Access is still free, and it’s a short piece so well worth reading. I am also going to ask the authors if they’d be interested in participating in a webinar with us soon, in late March, so if you are an app owner with whom the above raises particularly relevant issues, do please get in touch as I’d like to include (one of) you in the event.
- Billy Boyle of Owlstone is giving a webinar on breath biopsy on Thursday 11 March 2021 6:30pm GMT. He has been pioneering the concept of using breath to diagnose various diseases for some time and has now got some great results. Highly recommended. More info and to book here.
- The GSMA is looking for entries for their Global Mobile Awards, here. Submissions close in 38 days (ie mid March).
- The same link will also enable you to register an interest in attending the GSMA in Barcelona in June (no dates given at present).

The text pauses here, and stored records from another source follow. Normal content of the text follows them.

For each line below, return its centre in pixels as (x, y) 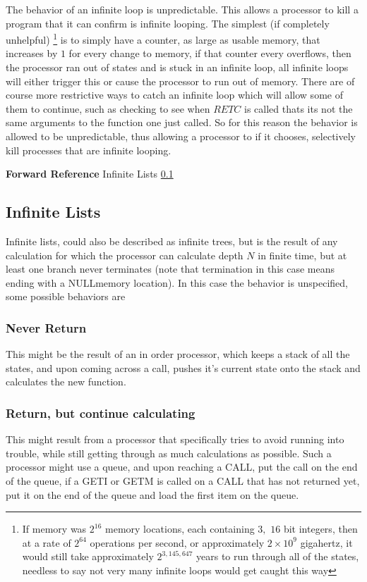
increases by (32, 53)
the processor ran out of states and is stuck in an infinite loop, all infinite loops (177, 67)
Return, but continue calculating (101, 413)
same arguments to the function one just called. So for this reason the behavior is (182, 122)
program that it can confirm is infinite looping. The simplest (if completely (168, 23)
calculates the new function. (66, 382)
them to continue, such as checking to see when (108, 108)
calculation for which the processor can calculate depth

- The Kings Funds webinar last week on what’s in store for health & care in 2021 is now available to view on demand.
- Sanofi, Capgemini, Generali and Orange have created a digital ecosystem dedicated to e-health. There’s some editorial content here.
- Complimentary e-learning for digital health professionals is available at HETT Reset between 8 and 12 February.
- The VR/AR association announces a New Report: Headworn AR Revenue to Reach $13.4B by 2024
- CB insights published their State Of Healthcare Report: Sector And Investment Trends To Watch
- British Pharmacopoeia would like to hear your views on trends and shifts that you see shaping your work and to understand how British Pharmacopoeia can help. Email BPCOM@mhra.gov.uk if you’d like to participate.
- The FDA has appointed their first medical device cybersecurity chief. Cybersecurity experts applauded the appointment suggesting the new appointee can help the FDA make significant progress on the regulatory front in 2021 with release of the second draft of the premarket cybersecurity guidance, and potentially a new draft of postmarket cyber guidance.
- Covid: Tech helps doctors assess patients’ pain levels – a great short piece from the BBC Click team.
Finally, my thanks this week to Prof Mike Short as always for pointing me to items I might otherwise have missed, and to Dr Nicholas Robinson for the same.